Where to Run the PCT
There are two platforms on which to run the PCT: locally on a PC or remotely on a cluster. Which is more appropriate for you depends on accessibility and job requirements.
- Run locally on a multicore desktop or laptop.
If you have access to a multicore PC or laptop, this is suitable for code development or for applications that can take advantage of up to 12 cores with MATLAB 2011b (or 8 cores with older versions).
- If you don’t have MATLAB installed on your machine, please check if you qualify to install it on your local machine.
- The PCT works on single and multicore computers. However, speed up depends on the number of physical cores.
- A worker is MATLAB’s term for a processor.
- If you are using MATLAB licensed to BU, your computer needs to either be physically on campus or, if accessing from off-campus (e.g., home), log in via VPN. Running MATLAB will trigger an automatic process to check out the appropriate MATLAB and PCT licenses. There is no action required by you.

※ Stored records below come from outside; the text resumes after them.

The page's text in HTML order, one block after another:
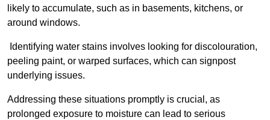
likely to accumulate, such as in basements, kitchens, or
around windows.
Identifying water stains involves looking for discolouration,
peeling paint, or warped surfaces, which can signpost
underlying issues.
Addressing these situations promptly is crucial, as
prolonged exposure to moisture can lead to serious
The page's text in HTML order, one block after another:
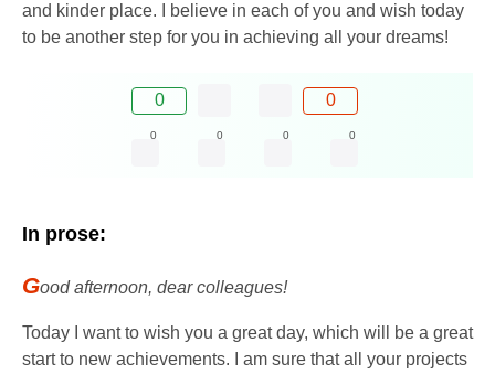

- Run remotely on SCV’s Katana Cluster.
This is the only way to run PCT jobs with more than 16 processors, on multiple nodes. With the appropriate batch submission procedure, you may also use this server to run jobs as “local” on a single node. At present, the biggest nodes on Katana each has 12 cores and hence that is the most you can use for a “local” job.
- To access Katana requires SCV userid. If you don’t already have one, please check for eligibility.

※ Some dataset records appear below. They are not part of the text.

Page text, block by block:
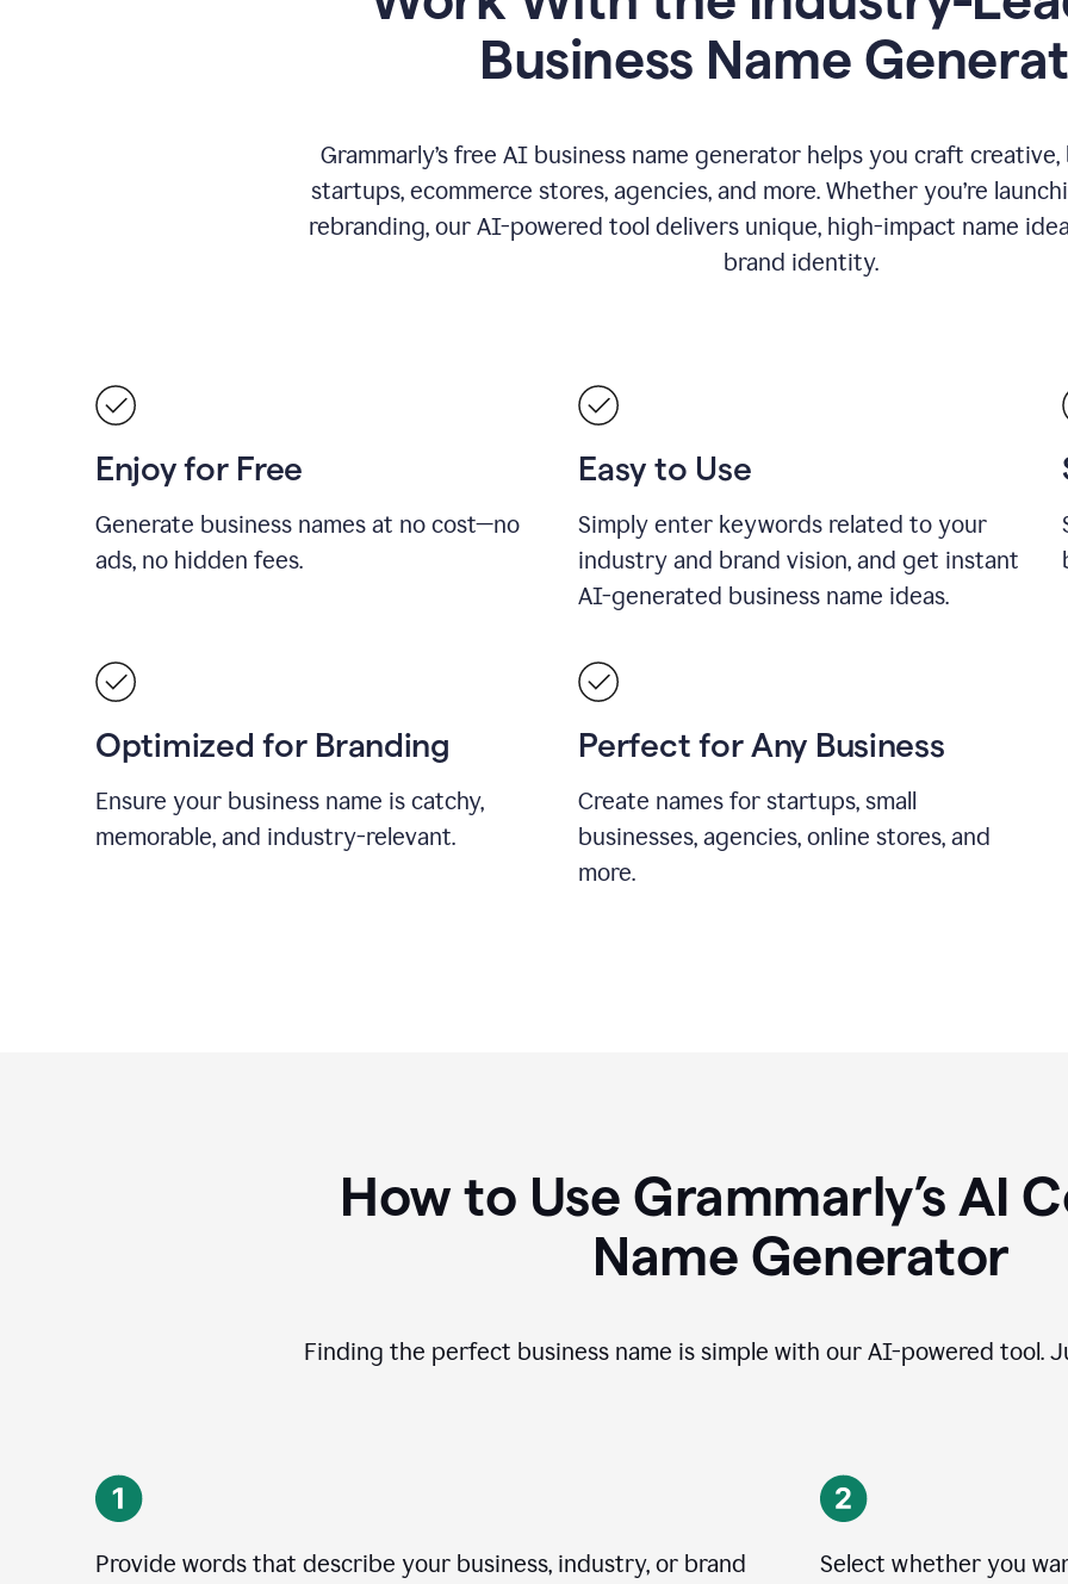
Business Name
Grammarly’s free AI business name generator helps you craft
startups, ecommerce stores, agencies, and more. Whether you’re
rebranding, our AI-powered tool delivers unique, high-impact name
brand identity.
Enjoy for Free
Generate business names at no cost—no
ads, no hidden fees.
Easy to Use
Simply enter keywords related to your
industry and brand vision, and get instant
AI-generated business name ideas.
Optimized for Branding
Ensure your business name is catchy,
memorable, and industry-relevant.
Perfect for Any Business
Create names for startups, small
businesses, agencies, online stores, and
more.
How to Use Grammarly’s AI
Name Generator
Finding the perfect business name is simple with our AI-powered tool.
Provide words that describe your business, industry, or brand
Select whether you

- SCV maintains four clusters. Only the Katana Cluster supports the MATLAB PCT.
- Before running MATLAB parallel tasks on Katana’s remote nodes for the first time, you must set up a MATLAB configuration file.
- A MATLAB PCT user may use up to 32 workers in a single job or a total of up to 32 workers for multiple concurrent jobs.
- The Katana login node has 4 processors. You can develop codes and run light, short-duration, parallel jobs on it.
Caveat: timing collection using tic/toc or other timing devices may be unreliable on the login node because its four processors are shared among all logged in users.